We consider a group \(G\) and we look at its automorphism group \(\text{Aut}(G)\). **Can \(G\) be isomorphic to
\(\text{Aut}(G)\)?** The answer is positive and we’ll prove that it is the case for the symmetric group \(S_3\).

Consider the morphism \[

\begin{array}{l|rcl}

\Phi : & S_3 & \longrightarrow & \text{Aut}(S_3) \\

& a & \longmapsto & \varphi_a \end{array}\]

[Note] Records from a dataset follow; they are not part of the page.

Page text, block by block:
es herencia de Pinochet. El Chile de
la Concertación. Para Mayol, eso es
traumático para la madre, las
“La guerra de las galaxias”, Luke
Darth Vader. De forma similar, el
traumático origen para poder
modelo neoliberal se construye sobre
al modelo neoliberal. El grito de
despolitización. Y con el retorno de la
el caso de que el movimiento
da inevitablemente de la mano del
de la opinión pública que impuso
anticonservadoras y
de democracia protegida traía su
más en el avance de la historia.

where \(\varphi_a\) is the inner automorphism \(\varphi_a : x \mapsto a^{-1}xa\). It is easy to verify that \(\Phi\) is indeed a group morphism. The kernel of \(\Phi\) is the center of \(S_3\) which is having the identity for only element. Hence \(\Phi\) is one-to-one and \(S_3 \simeq \Phi(S_3)\). Therefore it is sufficient to prove that \(\Phi\) is onto. As \(|S_3|=6\), we’ll be finished if we prove that \(|\text{Aut}(S_3)|=6\).

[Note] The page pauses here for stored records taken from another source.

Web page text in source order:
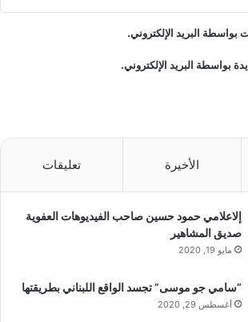
بواسطة البريد الإلكتروني.
بواسطة البريد الإلكتروني.
الأخيرة تعليقات
إلاعلامي حمود حسين صاحب الفيديوهات العفوية
صديق المشاهير
مايو 19, 2020
“سامي جو موسى” تجسد الواقع اللبناني بطريقتها
أغسطس 29, 2020
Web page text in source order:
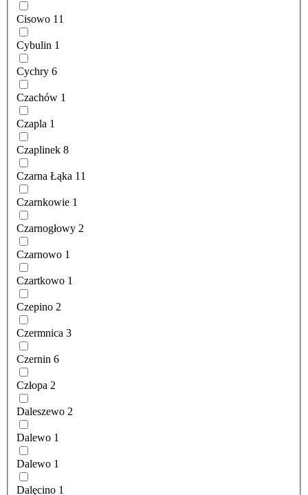
Cisowo 11
Cybulin 1
Cychry 6
Czachów 1
Czapla 1
Czaplinek 8
Czarna Łąka 11
Czarnkowie 1
Czarnogłowy 2
Czarnowo 1
Czartkowo 1
Czepino 2
Czermnica 3
Czernin 6
Człopa 2
Daleszewo 2
Dalewo 1
Dalewo 1
Dalęcino 1

Generally, for \(G_1,G_2\) groups and \(f : G_1 \to G_2\) a one-to-one group morphism, the image of an element \(x\) of order \(k\) is an element \(f(x)\) having the same order \(k\). So for \(\varphi \in \text{Aut}(S_3)\) the image of a transposition is a transposition. As the transpositions \(\{(1 \ 2), (1 \ 3), (2 \ 3)\}\) generate \((S_3)\), \(\varphi\) is completely defined by \(\{\varphi((1 \ 2)), \varphi((1 \ 3)), \varphi((2 \ 3))\}\). We have 3 choices to define the image of \((1 \ 2)\) under \(\varphi\) and then 2 choices for the image of \((1 \ 3)\) under \(\varphi\). The image of \((2 \ 3)\) under \(\varphi\) is the remaining transposition.

Finally, we have proven that \(|\text{Aut}(S_3)|=6\) as desired and \(S_3 \simeq \text{Aut}(S_3)\).